Réunion du mercredi 10 janvier 2018 à 17h30
Commission spéciale chargée d'examiner le projet de loi pour un État au service d'une société de confiance

Bruno Parent, directeur général des finances publiques :

Monsieur Laqhila, je vous transmettrai une fiche technique qui explicite mieux que je ne saurais le faire pour quelle raison il n'y a aucune présomption de mauvaise foi dans cette multiplication par 1,25 des bénéfices. Il existait il y a treize ans un certain barème de l'impôt sur le revenu, avec certains taux, mais s'appliquait systématiquement un abattement de 25 %. En somme, le barème était un barème apparent. Dans sa grande sagesse, le législateur de l'époque a considéré qu'il n'était pas souhaitable d'afficher des taux d'impôt sur le revenu totalement fictifs. Un nouveau barème a donc été conçu, dont les taux moindres intègrent l'effet induit par l'abattement de 25 % sur les taux du barème antérieur.

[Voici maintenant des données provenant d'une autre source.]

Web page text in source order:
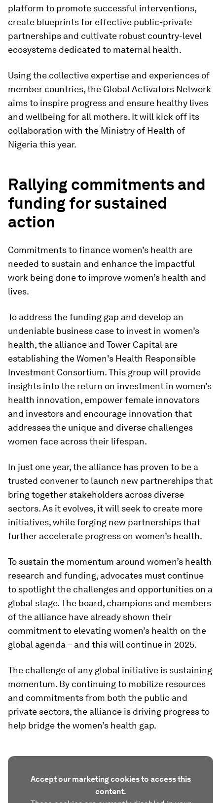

Par ailleurs, le législateur a voulu, il y a très longtemps, que les entreprises – plutôt les petites entreprises – qui adhéraient à une association de gestion agréée (AGA) bénéficient d'une « ristourne fiscale ». L'AGA effectue un certain nombre de contrôles, remplit un certain nombre d'obligations. Nous voyons bien l'analogie : le salarié ne peut frauder, puisqu'il dépend d'un tiers ; faisons donc la même chose pour les entreprises, avec les associations de gestion agréées. En vertu de cette analogie, les deux bénéficiaient donc du même abattement de 25 %.

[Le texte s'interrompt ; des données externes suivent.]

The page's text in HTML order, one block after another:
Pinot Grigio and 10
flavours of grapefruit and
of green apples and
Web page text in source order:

Lorsque le barème a été modifié et que les taux de l'impôt ont été réduits, le législateur a voulu conserver un avantage aux entreprises qui adhéraient à une AGA. Comment faire ? La technique choisie fut la multiplication par 1,25, en cas de non-adhésion à une AGA, du bénéfice imposable. Il ne s'agit pas du tout de stigmatiser des entreprises au motif d'une supposée immoralité, c'est simplement le moyen de maintenir un avantage – et personne n'a été lésé, puisque la modification du barème était arithmétiquement neutre. Je reconnais cependant que cela peut sembler un peu « chinois » et me permettrai donc de vous adresser une fiche arithmétique précise qui vous démontre qu'il n'y a ni présomption de mauvaise foi ni traitement inégalitaire. Le législateur veut simplement que l'adhésion à une AGA permette toujours de bénéficier d'un avantage fiscal. La technique utilisée peut paraître insolite, mais elle ne répond qu'à cette logique, il n'y a pas de présomption de fraude ou de mauvaise foi. Précisons aussi que l'adhésion aux AGA n'est pas réservée aux entreprises individuelles.

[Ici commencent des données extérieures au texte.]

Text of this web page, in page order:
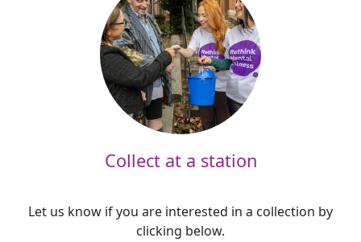
Collect at a station
Let us know if you are interested in a collection by
clicking below.
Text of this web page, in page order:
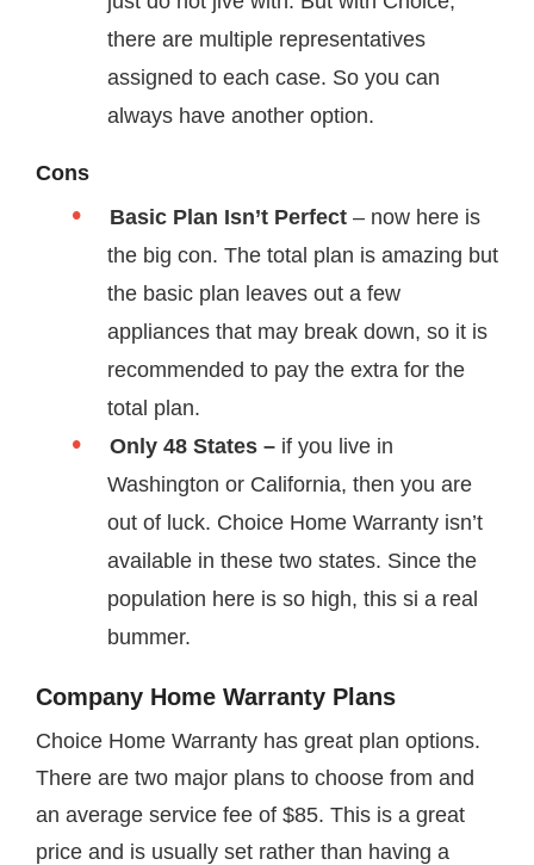
there are multiple representatives
assigned to each case. So you can
always have another option.
Cons
Basic Plan Isn’t Perfect – now here is
the big con. The total plan is amazing but
the basic plan leaves out a few
appliances that may break down, so it is
recommended to pay the extra for the
total plan.
Only 48 States – if you live in
Washington or California, then you are
out of luck. Choice Home Warranty isn’t
available in these two states. Since the
population here is so high, this si a real
bummer.
Company Home Warranty Plans
Choice Home Warranty has great plan options.
There are two major plans to choose from and
an average service fee of $85. This is a great
price and is usually set rather than having a
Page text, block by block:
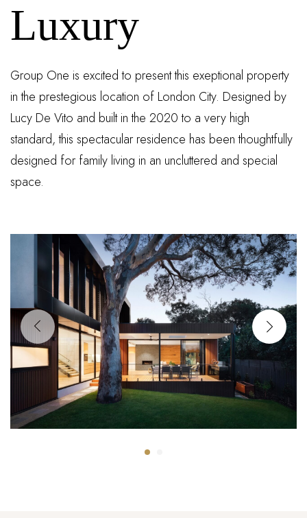
Luxury
Group One is excited to present this exeptional property
in the prestegious location of London City. Designed by
Lucy De Vito and built in the 2020 to a very high
standard, this spectacular residence has been thoughtfully
designed for family living in an uncluttered and special
space.

M. le député Saint-Martin me pose une question encore plus difficile : comment lutter contre les fantasmes ou les impressions ? C'est effectivement assez compliqué. Peut-être ne communiquons-nous pas assez, en tant qu'institution, sur nos manières d'être, nos procédures, nos contrôles, nos rescrits. Il est cependant une réalité arithmétique, sous l'angle de laquelle nous pourrions d'ailleurs communiquer. Si nous ne contrôlions que les entreprises qui recourent au rescrit et si nous le faisions systématiquement, la réalité de nos contrôles serait arithmétiquement très différente. Deuxième angle sous lequel nous pourrions communiquer, les équipes chargées du rescrit et les équipes chargées du contrôle ne sont pas du tout les mêmes. Évidemment, c'est la même administration, mais, reconnaissons-le, celle-ci est assez vaste. Une difficulté tient à l'idée répandue d'un contrôle automatique en cas de recours au crédit d'impôt recherche. L'arithmétique pure et simple démontre exactement que c'est tout à fait impossible. Voyez combien d'entreprises recourent à ce dispositif et combien sont contrôlées. Le contrôle de ce chef n'est pas du tout systématique ! Effectivement, nous avons un problème de communication et d'explication, et votre question, monsieur le député, nous incitera peut-être à réfléchir davantage à notre approche en la matière.

Autour des niches fiscales et des avantages de ce type, tout un écosystème se développe, et le crédit d'impôt recherche est évidemment l'un des plus importants dispositifs. Nombreuses sont donc les entreprises dont le métier est d'accompagner les autres entreprises qui veulent bénéficier du crédit d'impôt recherche. Des conseils d'entreprise suggèrent-ils de recourir non au rescrit mais aux prestations de conseil proposées ? Peut-être n'est-ce pas, dans certaines circonstances – sûrement très rares –, totalement impossible… Je me trompe peut-être, mais on peut imaginer ce genre de chose. La sous-utilisation du rescrit tient à tous ces phénomènes.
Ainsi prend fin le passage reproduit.